Calcium‐Dependent Dissociation of Synaptotagmin from Synaptic SNARE Complexes

The formation of the synaptic core (SNARE) complex constitutes a crucial step in synaptic vesicle fusion at the nerve terminal. The interaction of synaptotagmin I with this complex potentially provides a means of conferring Ca 2+ -dependent regulation of exocytosis. However, the subcellular compartments in which interactions occur and their modulation by Ca 2+ influx remain obscure. Sodium dodecyl sulfate (SDS)-resistant core complexes, associated with synaptotagmin I, were enriched in rat brain fractions containing plasma membranes and docked synaptic vesicles. Depolarization of synaptosomes triggered [ 3 H]GABA release and Ca 2+ -dependent dissociation of synaptotagmin from the core complex.
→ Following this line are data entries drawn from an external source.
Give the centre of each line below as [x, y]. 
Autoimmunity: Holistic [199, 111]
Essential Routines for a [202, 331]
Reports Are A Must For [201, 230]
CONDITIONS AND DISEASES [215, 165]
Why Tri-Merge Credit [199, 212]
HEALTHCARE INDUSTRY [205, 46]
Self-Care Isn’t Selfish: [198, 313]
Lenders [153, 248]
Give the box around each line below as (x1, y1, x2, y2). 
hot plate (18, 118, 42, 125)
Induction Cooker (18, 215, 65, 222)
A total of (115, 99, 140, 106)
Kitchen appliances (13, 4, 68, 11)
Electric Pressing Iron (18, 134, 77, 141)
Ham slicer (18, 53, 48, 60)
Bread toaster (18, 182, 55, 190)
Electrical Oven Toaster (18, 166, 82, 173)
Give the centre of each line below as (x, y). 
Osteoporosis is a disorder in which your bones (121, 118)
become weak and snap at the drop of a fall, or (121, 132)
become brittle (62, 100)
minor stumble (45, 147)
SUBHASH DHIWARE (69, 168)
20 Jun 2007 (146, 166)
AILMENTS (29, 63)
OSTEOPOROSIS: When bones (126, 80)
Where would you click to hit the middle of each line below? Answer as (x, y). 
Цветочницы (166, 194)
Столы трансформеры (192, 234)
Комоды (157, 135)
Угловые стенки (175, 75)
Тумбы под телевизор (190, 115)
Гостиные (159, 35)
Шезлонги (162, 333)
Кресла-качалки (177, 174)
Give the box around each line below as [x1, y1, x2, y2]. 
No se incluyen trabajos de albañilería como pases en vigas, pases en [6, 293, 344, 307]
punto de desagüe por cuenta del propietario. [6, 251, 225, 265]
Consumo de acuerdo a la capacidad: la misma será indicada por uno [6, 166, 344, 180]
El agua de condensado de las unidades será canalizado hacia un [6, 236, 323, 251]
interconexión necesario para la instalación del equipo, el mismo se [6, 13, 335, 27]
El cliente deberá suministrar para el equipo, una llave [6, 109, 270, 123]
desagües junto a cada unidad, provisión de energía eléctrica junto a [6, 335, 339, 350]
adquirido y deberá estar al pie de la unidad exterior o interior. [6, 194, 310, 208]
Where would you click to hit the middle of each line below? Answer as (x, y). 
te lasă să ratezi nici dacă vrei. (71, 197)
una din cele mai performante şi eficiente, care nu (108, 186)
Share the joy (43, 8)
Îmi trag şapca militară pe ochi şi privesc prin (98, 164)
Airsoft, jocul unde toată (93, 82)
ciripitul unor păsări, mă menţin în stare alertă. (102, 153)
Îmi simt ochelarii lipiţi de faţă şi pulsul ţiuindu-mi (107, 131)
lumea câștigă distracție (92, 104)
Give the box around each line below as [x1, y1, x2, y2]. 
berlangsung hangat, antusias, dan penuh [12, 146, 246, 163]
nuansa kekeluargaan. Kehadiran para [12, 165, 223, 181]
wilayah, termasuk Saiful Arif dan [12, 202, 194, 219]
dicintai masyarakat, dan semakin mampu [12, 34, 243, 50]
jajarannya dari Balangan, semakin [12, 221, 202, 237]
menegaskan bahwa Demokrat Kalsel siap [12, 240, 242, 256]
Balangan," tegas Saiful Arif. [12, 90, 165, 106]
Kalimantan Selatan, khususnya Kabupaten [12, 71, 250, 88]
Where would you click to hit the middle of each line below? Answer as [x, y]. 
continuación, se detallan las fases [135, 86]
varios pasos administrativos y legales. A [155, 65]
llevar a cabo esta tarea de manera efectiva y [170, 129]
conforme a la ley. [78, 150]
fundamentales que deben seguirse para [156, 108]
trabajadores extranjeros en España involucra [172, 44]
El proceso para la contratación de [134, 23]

In perforated synaptosomes, synaptotagmin dissociation was induced by Ca 2+ (30-300 μM) but not Sr 2+ (1 mM); it apparently required intact membrane bilayers but did not result in disassembly of trimeric SNARE complexes. Synaptotagmin was not associated with unstable v-SNARE/t-SNARE complexes, present in fractions containing synaptic vesicles and cytoplasm. These complexes acquired SDS resistance when N-ethylmaleimide-sensitive fusion protein (NSF) was inhibited with N-ethylmaleimide or adenosine 5'-O-(3-thiotriphosphate), suggesting that constitutive SNARE complex disassembly occurs in undocked synaptic vesicles. Our findings are consistent with models in which the Ca 2+ -triggered release of synaptotagmin precedes vesicle fusion. NSF may then dissociate ternary core complexes captured by endocytosis and recycle/prime individual SNARE proteins.